Here's your guide for the weekend of September 11 – September 13.
Because it's finally time to start welcoming M. Night Shyamalan back to the "Directors We Love" club…
The Visit (2015)
Director: M. Night Shyamalan
Stars: Olivia De Jonge, Ed Oxenbould, Deanna Dunagan, Peter McRobbie, Kathryn Hahn, Benjamin Kanes
With The Visit, M. Night Shyamalan doesn’t take the figurative gloves off so much as he drunkenly shadow-boxes while wearing brass knuckles. A glorious career resuscitation for the once-reliable genre filmmaker, this perversely odd and unexpectedly hilarious psycho-thriller is good enough to nearly forgive Shyamalan for The Last Airbender and After Earth—emphasis on the "almost."

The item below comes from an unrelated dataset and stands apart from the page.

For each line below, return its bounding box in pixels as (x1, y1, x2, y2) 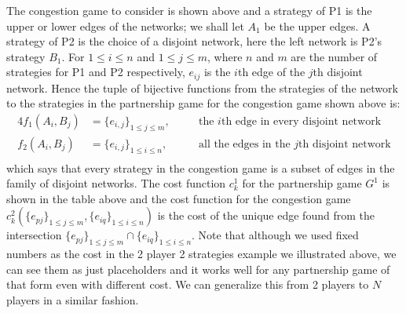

The writer-director funded The Visit himself, using money he’d earned for directing the awful Will Smith/Jaden Smith vanity project After Earth, in an effort to reclaim some of that early The Sixth Sense/Signs magic, and did he ever. The bizarre film’s narrative is lean and giddily mean: two kids, the older Becca (Olivia DeJonge) and the younger wannabe rapper Tyler (Ed Oxenbould), head to their grandparents cottage for a week to give their mom (Kathryn Hahn) some alone time with her new boyfriend. A budding moviemaker, Becca records the experience as a documentary for mommy. The catch, though, is that neither she nor Tyler has ever met grandma and grandpa before, due to their mother’s heavily strained relationship with them. Before Tyler can bust his second freestyle rap (the kid, who’s as vanilla as can be, humorously fancies himself as the next Tyler, the Creator), the elders start acting weird: sneaking off to the secluded old woodshed, clawing the house’s walls at night, crawling on the carpet like insects.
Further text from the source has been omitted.